Tony Cragg
Sculptures

Tony Cragg, Manipulations, 2017. Courtesy the artist and Buchmann Galerie. Photos: Michael Richter

Utilitarism and the lowest common denominator decision making that accompanies it destroys cultures and nature and fills our world with simple parameters and dumb geometries.

Tony Cragg, 2006

Tony Cragg (*1949) stands out as one of the foremost sculptors of our time. His oeuvre testifies to a method of working in which he constantly negotiates with questions of the figural by revisiting and further developing sculptural solutions to representation.

Duplication, nesting, and scaling are methods that Tony Cragg masterfully combines in ever-new ways in various groups of works. In the seemingly surreal sculpture Manipulations, splayed hands branch out into fingertips of floret-like forms in a kind of process of exponential growth: A citation to the creative hand of the artist who sees sculpture as creating new forms and structures within our complex living world.

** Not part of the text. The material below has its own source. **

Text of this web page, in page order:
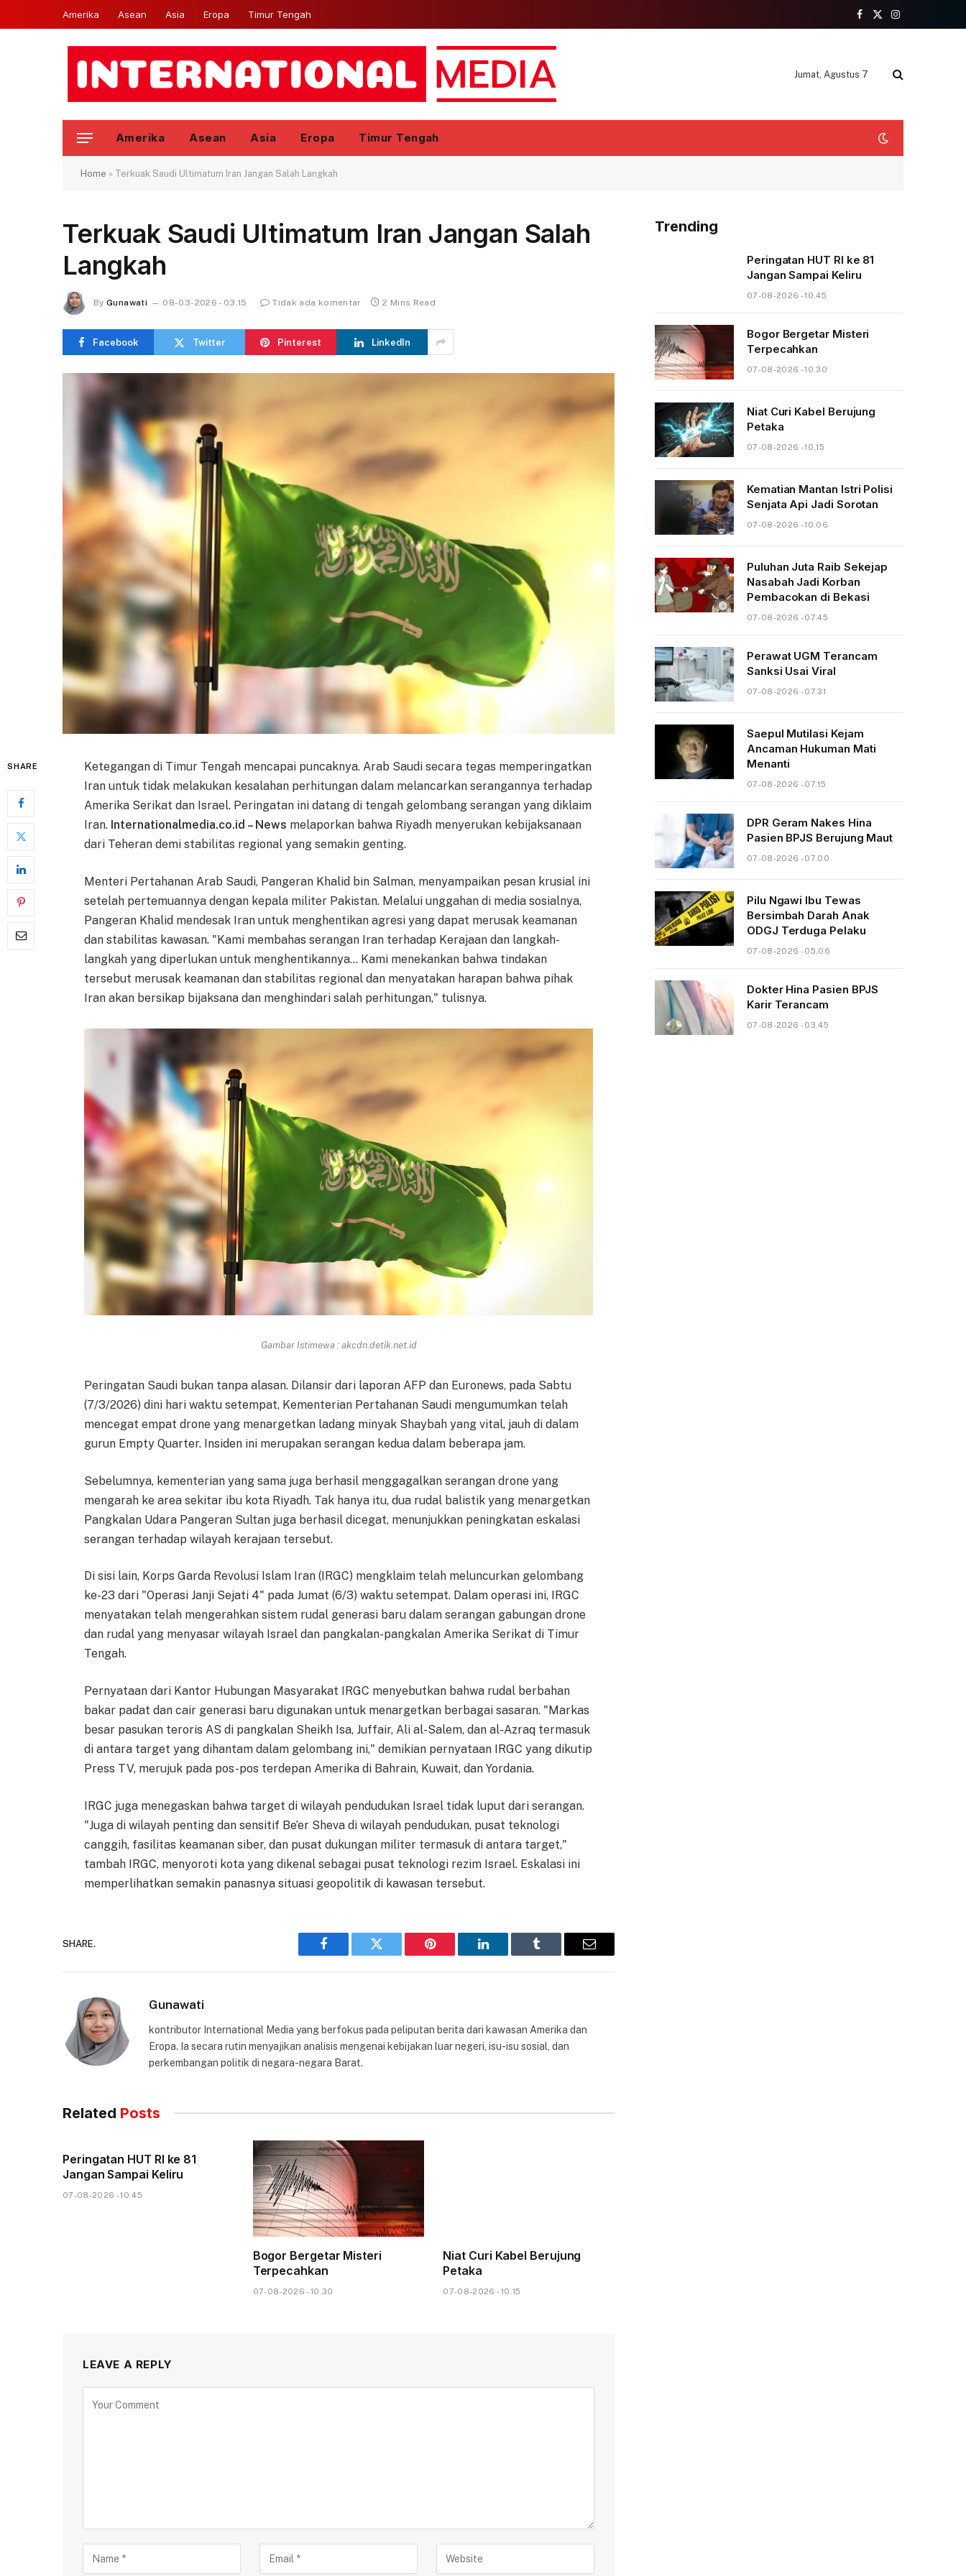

Tony Cragg, Karst, 2020. Courtesy the artist and Buchmann Galerie. Photos: Michael Richter

INQUIRE

Again and again […] we find sculptures that articulate increasingly complicated dynamic movement around a central axis, suggesting physical change and figurative ambiguity, of an individual and multipartite kind. They want to tease us into thinking other thoughts, alternative visions, giving us the object-permission to have them.

Jon Wood, 2019

Layering and stacking is a sculptural principle that Tony Cragg has been exploring since the 1970s. The bronze Karst impressively demonstrates the progress of this principle. The sculpture is reminiscent of geological formations and seems to push against gravity with powerful force.

Form and material are, for Tony Cragg, two equally important aspects of a sculpture. The work Masks, made of plywood manufactured for the artist from bog oak, exploits the industrial compression of the material to create a horizontal linear striation on the surface and thus emphasizes the mellifluous form of the sculpture itself.

His work’s continuity and validity relate to the fundamental questions about the relationship between body, matter, object, and space, which the artist has been dealing with continuously for decades.

In order to decide about the form and structure of many things we will need sculpture and sculptural thinking. I would like to apply sculptural thinking to biomechanics, to government institutions, to social structure etc.

Tony Cragg, 2006

Tony Cragg, Masks, 2020. Courtesy the artist and Buchmann Galerie. Photos: Michael Richter

In the last ten years alone Tony Cragg’s work has been recognized in over 70 solo exhibitions worldwide, including at the Musée du Louvre, Paris, the Hermitage in St. Petersburg, the Central Academy of Fine arts (CAFA) in Beijing and the Yorkshire Sculpture Park in the UK. The Buchmann Galerie has represented Tony Cragg since 1983.